In the last section, we were interested in the limits we could compute using continuity and the limit laws. What about limits that cannot be directly computed using these methods? Let’s think about an example. Consider $\lim _{x\to 2}\frac {x^2-3x+2}{x-2}.$ Here $\lim _{x\to 2}\left (x^2-3x+2\right ) = 0\qquad \text {and}\qquad \lim _{x\to 2}\left (x-2\right ) = 0$ in light of this, you may think that the limit is one or zero. Not so fast. This limit is of an indeterminate form. What does this mean?

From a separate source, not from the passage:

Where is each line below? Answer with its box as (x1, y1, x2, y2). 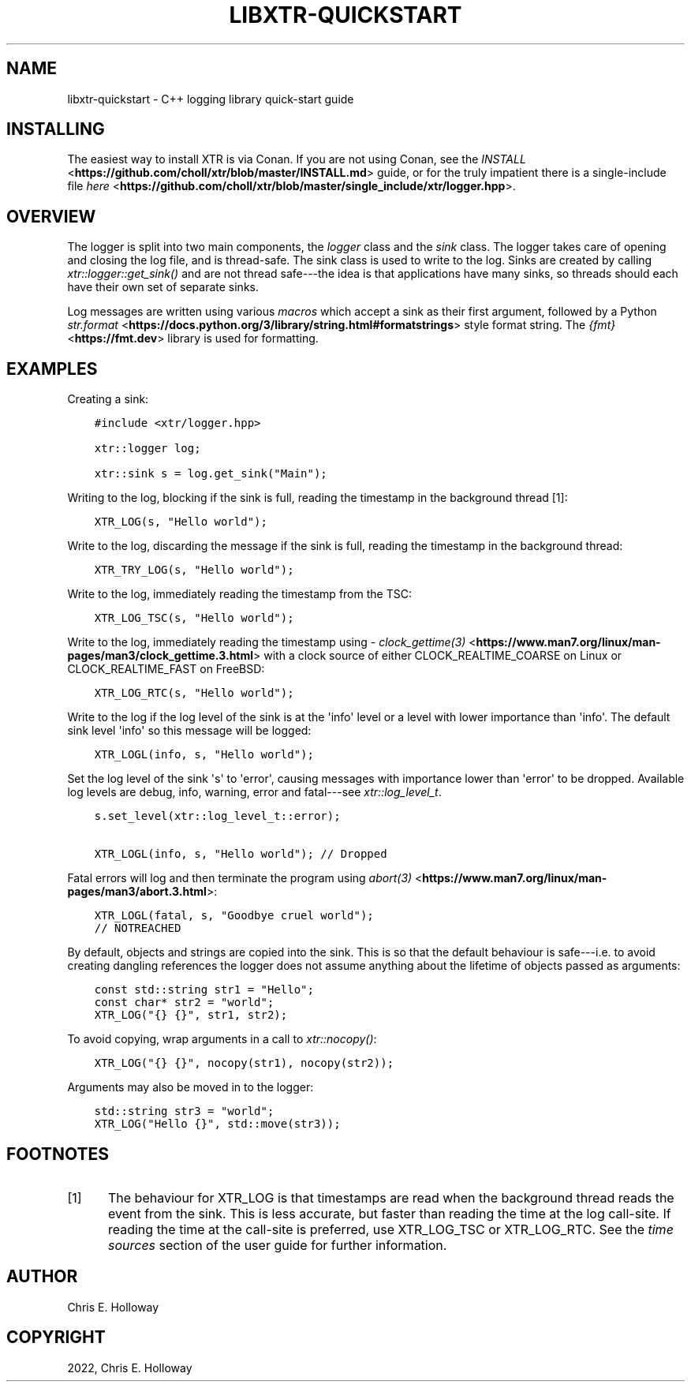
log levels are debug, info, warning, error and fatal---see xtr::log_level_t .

Read on, young mathematician.

A limit $\lim _{x\to a} \frac {f(x)}{g(x)}$ is said to be of the form $\relax \boldsymbol {\tfrac {0}{0}}$ if $\lim _{x\to a} f(x) = 0\qquad \text {and}\qquad \lim _{x\to a} g(x) =0.$

Which of the following limits are of the form $\relax \boldsymbol {\tfrac {0}{0}}$ ?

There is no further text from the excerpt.